■ EXTRACTED INFORMATION
________
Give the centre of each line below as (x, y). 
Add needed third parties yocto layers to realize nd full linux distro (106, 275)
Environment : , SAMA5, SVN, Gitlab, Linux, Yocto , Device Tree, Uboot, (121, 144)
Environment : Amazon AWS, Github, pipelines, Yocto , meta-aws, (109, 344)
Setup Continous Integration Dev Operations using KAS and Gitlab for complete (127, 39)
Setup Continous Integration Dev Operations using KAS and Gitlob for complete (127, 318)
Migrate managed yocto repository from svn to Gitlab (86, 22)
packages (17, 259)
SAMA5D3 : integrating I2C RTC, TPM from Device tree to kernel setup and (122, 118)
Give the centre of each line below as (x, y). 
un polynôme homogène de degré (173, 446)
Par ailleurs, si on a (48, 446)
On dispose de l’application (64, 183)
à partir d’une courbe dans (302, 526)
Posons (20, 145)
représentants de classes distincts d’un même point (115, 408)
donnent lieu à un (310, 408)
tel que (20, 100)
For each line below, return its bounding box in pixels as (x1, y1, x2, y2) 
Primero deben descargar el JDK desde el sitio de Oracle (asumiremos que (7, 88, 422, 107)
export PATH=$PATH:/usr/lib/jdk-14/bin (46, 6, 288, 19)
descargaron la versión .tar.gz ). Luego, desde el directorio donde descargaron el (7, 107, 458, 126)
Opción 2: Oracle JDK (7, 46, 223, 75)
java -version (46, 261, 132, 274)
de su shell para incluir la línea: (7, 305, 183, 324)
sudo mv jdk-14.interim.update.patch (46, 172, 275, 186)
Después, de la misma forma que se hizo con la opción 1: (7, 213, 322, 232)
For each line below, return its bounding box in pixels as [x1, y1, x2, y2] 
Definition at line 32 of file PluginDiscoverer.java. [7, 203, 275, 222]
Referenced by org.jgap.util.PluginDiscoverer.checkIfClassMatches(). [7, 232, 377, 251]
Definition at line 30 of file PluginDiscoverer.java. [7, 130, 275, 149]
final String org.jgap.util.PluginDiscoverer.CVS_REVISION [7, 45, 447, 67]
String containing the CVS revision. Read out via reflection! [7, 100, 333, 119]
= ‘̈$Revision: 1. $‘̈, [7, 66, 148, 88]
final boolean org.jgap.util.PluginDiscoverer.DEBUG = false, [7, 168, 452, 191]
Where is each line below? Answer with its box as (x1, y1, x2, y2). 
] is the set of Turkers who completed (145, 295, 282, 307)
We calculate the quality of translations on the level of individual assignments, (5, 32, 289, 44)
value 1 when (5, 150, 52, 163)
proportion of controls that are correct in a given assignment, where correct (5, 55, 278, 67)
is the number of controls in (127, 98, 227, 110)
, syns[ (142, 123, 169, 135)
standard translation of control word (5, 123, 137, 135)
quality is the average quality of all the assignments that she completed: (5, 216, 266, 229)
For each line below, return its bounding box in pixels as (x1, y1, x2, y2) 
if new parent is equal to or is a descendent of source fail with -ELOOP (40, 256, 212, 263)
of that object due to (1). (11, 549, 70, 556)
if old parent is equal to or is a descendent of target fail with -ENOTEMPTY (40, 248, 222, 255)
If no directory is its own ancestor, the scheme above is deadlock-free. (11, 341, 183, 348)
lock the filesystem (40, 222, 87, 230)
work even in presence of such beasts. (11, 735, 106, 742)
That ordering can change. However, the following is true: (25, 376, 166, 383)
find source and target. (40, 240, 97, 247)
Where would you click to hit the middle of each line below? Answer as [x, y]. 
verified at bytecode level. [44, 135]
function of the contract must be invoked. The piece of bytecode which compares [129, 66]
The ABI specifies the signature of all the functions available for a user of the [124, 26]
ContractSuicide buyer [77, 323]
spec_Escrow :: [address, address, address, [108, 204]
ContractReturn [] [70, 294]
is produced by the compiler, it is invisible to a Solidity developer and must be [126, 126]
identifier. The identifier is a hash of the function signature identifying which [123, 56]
________
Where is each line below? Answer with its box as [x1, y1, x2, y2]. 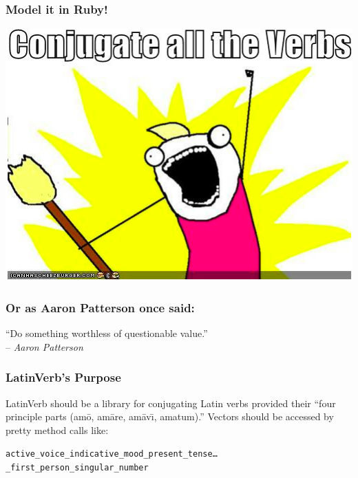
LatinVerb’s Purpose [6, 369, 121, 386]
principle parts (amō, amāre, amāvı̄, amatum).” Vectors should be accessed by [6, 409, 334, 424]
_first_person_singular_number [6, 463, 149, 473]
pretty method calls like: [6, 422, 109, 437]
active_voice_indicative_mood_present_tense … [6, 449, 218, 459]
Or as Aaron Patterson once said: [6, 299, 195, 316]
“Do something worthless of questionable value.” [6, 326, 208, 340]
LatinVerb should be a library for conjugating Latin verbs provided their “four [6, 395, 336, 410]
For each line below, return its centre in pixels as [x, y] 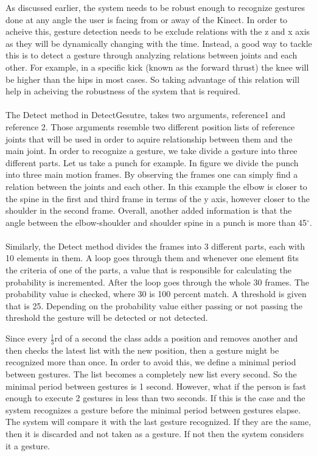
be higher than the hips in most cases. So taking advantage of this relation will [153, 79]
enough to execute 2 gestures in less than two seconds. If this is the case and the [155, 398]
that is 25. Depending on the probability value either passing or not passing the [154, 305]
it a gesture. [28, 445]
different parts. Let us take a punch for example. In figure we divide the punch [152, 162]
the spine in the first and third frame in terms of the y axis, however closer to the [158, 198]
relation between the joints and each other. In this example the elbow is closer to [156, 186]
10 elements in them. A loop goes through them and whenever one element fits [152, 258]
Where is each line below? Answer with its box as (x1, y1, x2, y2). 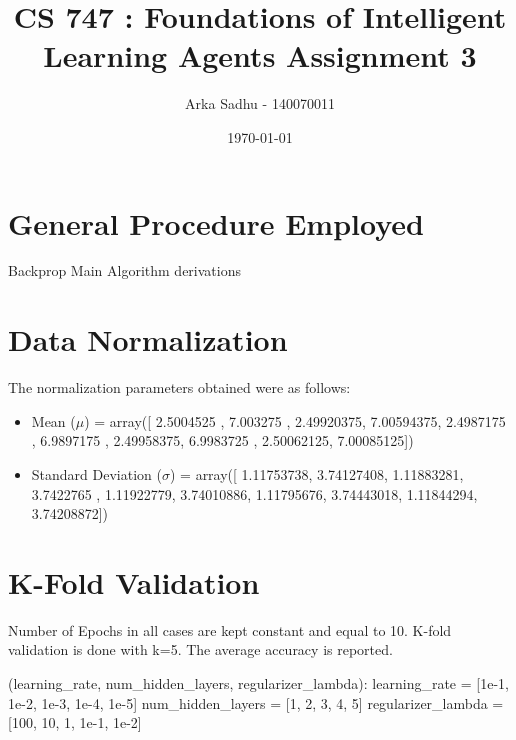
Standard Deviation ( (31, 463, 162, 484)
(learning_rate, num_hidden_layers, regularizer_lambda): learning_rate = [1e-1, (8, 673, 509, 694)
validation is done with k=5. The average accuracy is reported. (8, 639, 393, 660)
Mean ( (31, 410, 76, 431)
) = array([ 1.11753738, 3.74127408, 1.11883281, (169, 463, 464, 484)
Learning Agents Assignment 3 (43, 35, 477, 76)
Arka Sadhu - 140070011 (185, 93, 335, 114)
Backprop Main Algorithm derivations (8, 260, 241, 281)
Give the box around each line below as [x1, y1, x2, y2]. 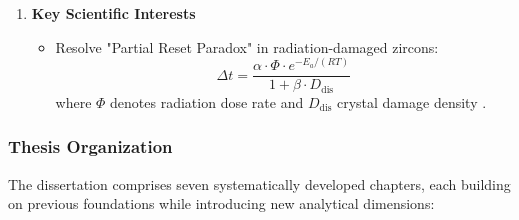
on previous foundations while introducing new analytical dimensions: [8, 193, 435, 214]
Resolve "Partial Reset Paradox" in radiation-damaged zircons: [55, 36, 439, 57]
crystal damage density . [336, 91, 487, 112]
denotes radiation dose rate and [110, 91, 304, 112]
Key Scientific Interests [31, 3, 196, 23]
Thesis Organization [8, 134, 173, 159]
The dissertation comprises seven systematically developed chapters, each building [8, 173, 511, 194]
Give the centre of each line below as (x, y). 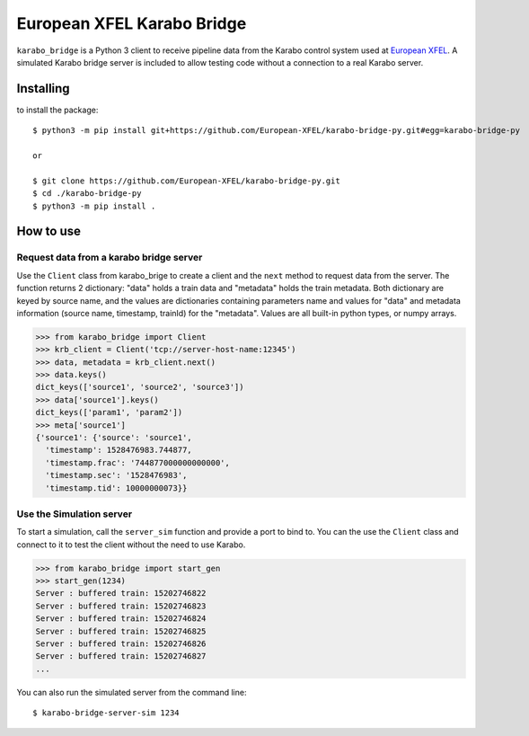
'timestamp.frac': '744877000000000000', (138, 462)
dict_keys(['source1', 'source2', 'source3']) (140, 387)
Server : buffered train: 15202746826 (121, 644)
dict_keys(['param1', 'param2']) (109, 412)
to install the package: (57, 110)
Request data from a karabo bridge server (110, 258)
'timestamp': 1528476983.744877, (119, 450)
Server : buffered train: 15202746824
________
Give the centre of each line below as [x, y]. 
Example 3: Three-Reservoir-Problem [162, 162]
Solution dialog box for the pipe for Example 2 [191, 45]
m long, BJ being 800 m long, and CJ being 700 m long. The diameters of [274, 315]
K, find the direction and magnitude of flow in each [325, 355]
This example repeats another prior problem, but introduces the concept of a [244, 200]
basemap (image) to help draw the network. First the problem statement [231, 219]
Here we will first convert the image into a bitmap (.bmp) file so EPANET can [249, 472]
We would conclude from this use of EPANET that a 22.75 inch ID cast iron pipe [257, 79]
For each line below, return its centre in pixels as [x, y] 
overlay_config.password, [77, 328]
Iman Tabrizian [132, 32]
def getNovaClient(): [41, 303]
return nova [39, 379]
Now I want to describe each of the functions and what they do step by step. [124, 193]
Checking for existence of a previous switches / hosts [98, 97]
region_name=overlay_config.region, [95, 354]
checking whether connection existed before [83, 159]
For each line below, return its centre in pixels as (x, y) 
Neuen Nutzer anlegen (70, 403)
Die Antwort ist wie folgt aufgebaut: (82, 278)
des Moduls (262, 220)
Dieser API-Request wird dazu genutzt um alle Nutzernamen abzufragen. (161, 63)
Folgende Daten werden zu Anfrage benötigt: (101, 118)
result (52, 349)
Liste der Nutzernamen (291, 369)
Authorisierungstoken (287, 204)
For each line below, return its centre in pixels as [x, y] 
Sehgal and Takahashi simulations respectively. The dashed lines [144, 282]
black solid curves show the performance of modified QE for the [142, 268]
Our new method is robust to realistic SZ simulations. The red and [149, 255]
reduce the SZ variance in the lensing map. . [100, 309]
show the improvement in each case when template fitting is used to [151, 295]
________
■ BRIEF
Restate word for word the lines in the material above from the one with "checking whether connection" to the one with "show the improvement"; both of those lines count, and nothing else does.

■ COMPLETED TASK
checking whether connection existed before [83, 159]
For each line below, return its centre in pixels as (x, y) 
Neuen Nutzer anlegen (70, 403)
Die Antwort ist wie folgt aufgebaut: (82, 278)
des Moduls (262, 220)
Dieser API-Request wird dazu genutzt um alle Nutzernamen abzufragen. (161, 63)
Folgende Daten werden zu Anfrage benötigt: (101, 118)
result (52, 349)
Liste der Nutzernamen (291, 369)
Authorisierungstoken (287, 204)
For each line below, return its centre in pixels as [x, y] 
Sehgal and Takahashi simulations respectively. The dashed lines [144, 282]
black solid curves show the performance of modified QE for the [142, 268]
Our new method is robust to realistic SZ simulations. The red and [149, 255]
reduce the SZ variance in the lensing map. . [100, 309]
show the improvement in each case when template fitting is used to [151, 295]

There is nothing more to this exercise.